Sinds mensenheugnis zijn de bergtoppen in Ijsland bedekt met een witte kap. De witte gletsjers tegen de blauwe lucht zijn wegens hun majesteuse schoonheid geroemd in gedichten en geschriften. Maar er zijn nog andere facetten, en de Ijslandse bevolking heeft ondertussen elf eeuwen met de gletsjers doorgebracht. Het is dan ook niet verwonderlijk dat zij de eersten waren die de ontwikkeling van de gletsjers begonnen te begrijpen. Er zijn heel wat geschriften van Ijslandse boeren, die een wezenlijke bijdrage hadden kunnen zijn voor de algemene kennis over gletsjers. "Hadden kunnen zijn", want Ijslands is geen wereldtaal, en veel van die studies zijn lang genegeerd.

.

We kunnen er vanuit gaan dat de eerste Noorse kolonisten al gletsjers kenden van hun thuisland. Ze hebben zich trouwens vaak in de buurt van een gletsjer gevestigd. De wegen tussen de boerderijen liepen soms langs de rand van een gletsjer, en soms zelfs erover. In die tijd was het klimaat mild in Ijsland, en waren de gletsjers dus ook kleiner. Men weet bv dat rond 900 een kolonist, Phord-ur Illugi, zijn boerderij gebouwd had aan de voet van de Breid-amerkurfjall (fjall betekent berg), en wel tussen de uitlopers van de gletsjers Fjalljoekull en Breid-amerkurjoekull. Later is het klimaat veranderd, en de gletsjers namen uitbreiding. Rond 1700 werd de boerderij bedolven onder een gletsjer.
Een gletsjer is een ijsmassa, die bergen en dalen bedekt, dikwijls het hele jaar door. In dalen blijft trouwens ook dikwijls sneeuw liggen, zelfs als het op hoger gelegen stukken wegsmelt. Het ijs ontstaat door de sneeuw in de bergen die onder zijn eigen gewicht wordt samengedrukt tot ijs. Als er in de bergen dus meer ijs bijvalt in de winter dan er in de zomer wegsmelt, groeit de gletsjer aan. Gletsjers bedekken in Ijsland een oppervlakte van 11.800 km2, dat komt overeen met 11,5 procent van het land. De grootste is ongetwijfeld Vatnajoekull, in het zuiden, die 8.400 km2 bedekt.
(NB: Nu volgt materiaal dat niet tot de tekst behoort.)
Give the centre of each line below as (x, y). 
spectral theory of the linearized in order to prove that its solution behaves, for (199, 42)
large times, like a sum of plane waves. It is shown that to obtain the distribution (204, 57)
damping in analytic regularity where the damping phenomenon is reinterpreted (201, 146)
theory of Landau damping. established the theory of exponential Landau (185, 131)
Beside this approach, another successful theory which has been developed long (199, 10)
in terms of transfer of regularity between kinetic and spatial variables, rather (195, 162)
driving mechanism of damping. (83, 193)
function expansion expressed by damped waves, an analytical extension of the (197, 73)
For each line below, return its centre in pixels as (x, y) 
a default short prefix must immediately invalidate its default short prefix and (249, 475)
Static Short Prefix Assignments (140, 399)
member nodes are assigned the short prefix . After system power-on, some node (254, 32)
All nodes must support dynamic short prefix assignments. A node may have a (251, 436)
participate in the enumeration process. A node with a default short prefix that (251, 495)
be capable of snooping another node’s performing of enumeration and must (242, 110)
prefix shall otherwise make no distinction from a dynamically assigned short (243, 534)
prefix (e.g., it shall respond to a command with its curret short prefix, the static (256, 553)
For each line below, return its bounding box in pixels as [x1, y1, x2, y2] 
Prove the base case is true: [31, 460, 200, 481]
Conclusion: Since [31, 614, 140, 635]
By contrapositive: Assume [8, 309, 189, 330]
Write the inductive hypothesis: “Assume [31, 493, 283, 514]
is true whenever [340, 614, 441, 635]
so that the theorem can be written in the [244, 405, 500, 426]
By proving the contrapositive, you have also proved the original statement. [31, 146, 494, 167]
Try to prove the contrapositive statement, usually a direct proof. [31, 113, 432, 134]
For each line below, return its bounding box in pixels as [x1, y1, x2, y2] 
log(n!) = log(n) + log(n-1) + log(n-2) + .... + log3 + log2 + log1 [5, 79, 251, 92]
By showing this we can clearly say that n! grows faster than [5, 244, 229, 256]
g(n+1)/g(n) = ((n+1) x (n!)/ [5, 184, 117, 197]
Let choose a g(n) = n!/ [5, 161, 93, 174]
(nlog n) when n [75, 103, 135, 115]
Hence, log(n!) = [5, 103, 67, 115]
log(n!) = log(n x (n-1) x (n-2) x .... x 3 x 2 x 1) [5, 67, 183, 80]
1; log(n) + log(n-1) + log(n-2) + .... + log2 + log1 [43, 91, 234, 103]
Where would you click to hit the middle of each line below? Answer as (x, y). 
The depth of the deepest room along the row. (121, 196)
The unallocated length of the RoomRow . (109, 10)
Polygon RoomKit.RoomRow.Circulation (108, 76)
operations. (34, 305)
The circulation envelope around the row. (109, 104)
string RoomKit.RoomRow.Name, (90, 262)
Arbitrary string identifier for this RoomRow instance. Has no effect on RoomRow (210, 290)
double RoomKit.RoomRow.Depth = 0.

Dan zijn er Langjoekull 1020 km2, Hofsjoekull 996 km2, en My'rdalsjoekull 700 km2. De middenreeks zijn gletsjers die tussen de 200 en 50 vierkante km bedekken. De overblijvende gletsjers zijn kleiner dan 30 km2.

.

De oudste verwijzing naar gletsjers vinden we in de beroemde Danish History van Saxo, geschreven in 1200. Het bevat een algemene beschrijving van Ijsland, die gebaseerd moet zijn op informatie van Ijsland zelf. Er wordt ook beschreven hoe de gletsjers verandert: "Het ijs beweegt volgens een bepaald patroon, waarbij de bovenste laag naar de onderkant zakt, en de onderste laag naar boven komt". Als waarneming van wat aan de voet van de gletsjer gebeurt klopt dat wel enigzins. Hij beschrijft ook de ongevallen die er gebeuren, waarbij mensen in de gletsjer wegzakken, en later aan de oppervlakte dood teruggevonden worden. Dat werd nog niet zo lang geleden bevestigd. In september 1927 verdween een postbode met vier paarden, nadat hij over een uitloper van een gletsjer reisde. Bij het instorten van een ijsgewelf, waaronder een gletsjerrivier stroomde, verdween hij in de ijsmassa. Een oud ijslands gezegde luidt "Een gletsjer geeft terug wat hij genomen heeft". Een jaar later op 7 april werd zijn lichaam en dat van de paarden teruggevonden aan de oppervlakte van de gletsje, vlakbij de plaats waar het ongeval gebeurd was. In de uitlopers van de gletsjer bestaat inderdaad een roterende beweging van het ijs, een fenomeen dat bij de Ijslanders al bekend is voor het door buitenlandse wetenschappers werd beschreven.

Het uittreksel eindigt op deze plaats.